**EXERCISE BRIEF**:
What is needed is an exact copy of every entry below, minus the images.

**DATA EXTRACTS**:
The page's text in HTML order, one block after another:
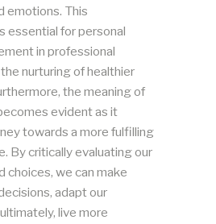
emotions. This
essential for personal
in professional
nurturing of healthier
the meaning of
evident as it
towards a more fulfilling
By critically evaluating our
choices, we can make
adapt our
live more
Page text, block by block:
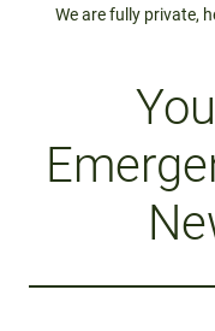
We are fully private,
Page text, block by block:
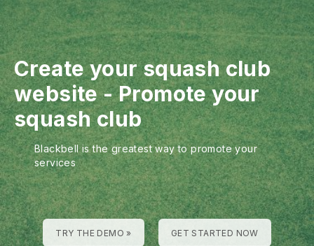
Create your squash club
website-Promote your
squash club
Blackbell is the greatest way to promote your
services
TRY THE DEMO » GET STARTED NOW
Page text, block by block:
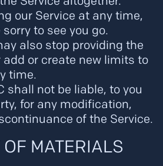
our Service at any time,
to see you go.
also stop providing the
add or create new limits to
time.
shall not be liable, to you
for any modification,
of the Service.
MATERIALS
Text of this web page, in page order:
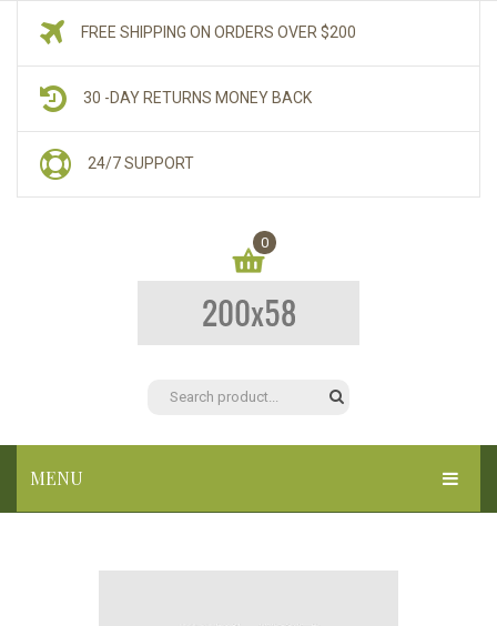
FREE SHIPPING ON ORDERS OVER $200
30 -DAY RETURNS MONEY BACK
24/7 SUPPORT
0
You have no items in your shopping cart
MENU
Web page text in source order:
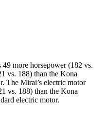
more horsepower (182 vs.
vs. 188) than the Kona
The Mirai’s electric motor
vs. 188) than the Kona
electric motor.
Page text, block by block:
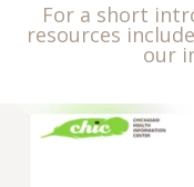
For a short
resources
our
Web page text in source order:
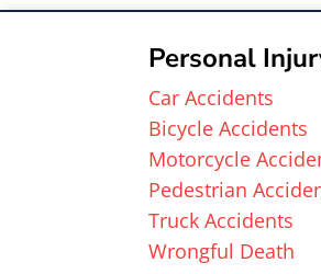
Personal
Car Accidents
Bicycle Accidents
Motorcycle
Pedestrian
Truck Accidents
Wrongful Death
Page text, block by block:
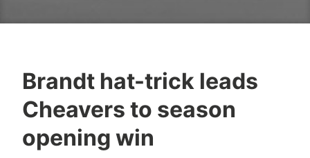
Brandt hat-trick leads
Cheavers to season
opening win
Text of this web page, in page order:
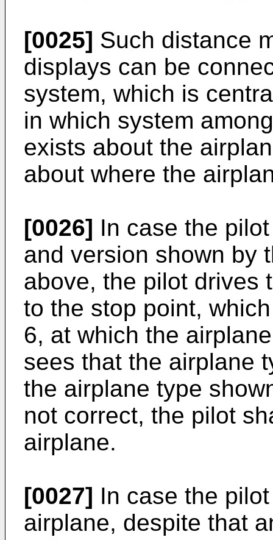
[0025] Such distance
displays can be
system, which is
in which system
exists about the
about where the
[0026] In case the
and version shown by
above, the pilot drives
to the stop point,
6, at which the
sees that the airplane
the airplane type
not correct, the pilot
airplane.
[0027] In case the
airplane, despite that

**WRITTEN SOLUTION**:
The page's text in HTML order, one block after another:
emotions. This
essential for personal
in professional
nurturing of healthier
the meaning of
evident as it
towards a more fulfilling
By critically evaluating our
choices, we can make
adapt our
live more
Page text, block by block:
We are fully private,
Page text, block by block:
Create your squash club
website-Promote your
squash club
Blackbell is the greatest way to promote your
services
TRY THE DEMO » GET STARTED NOW
Page text, block by block:
our Service at any time,
to see you go.
also stop providing the
add or create new limits to
time.
shall not be liable, to you
for any modification,
of the Service.
MATERIALS
Text of this web page, in page order:
FREE SHIPPING ON ORDERS OVER $200
30 -DAY RETURNS MONEY BACK
24/7 SUPPORT
0
You have no items in your shopping cart
MENU
Web page text in source order:
more horsepower (182 vs.
vs. 188) than the Kona
The Mirai’s electric motor
vs. 188) than the Kona
electric motor.
Page text, block by block:
For a short
resources
our
Web page text in source order:
Personal
Car Accidents
Bicycle Accidents
Motorcycle
Pedestrian
Truck Accidents
Wrongful Death
Page text, block by block:
Brandt hat-trick leads
Cheavers to season
opening win
Text of this web page, in page order:
[0025] Such distance
displays can be
system, which is
in which system
exists about the
about where the
[0026] In case the
and version shown by
above, the pilot drives
to the stop point,
6, at which the
sees that the airplane
the airplane type
not correct, the pilot
airplane.
[0027] In case the
airplane, despite that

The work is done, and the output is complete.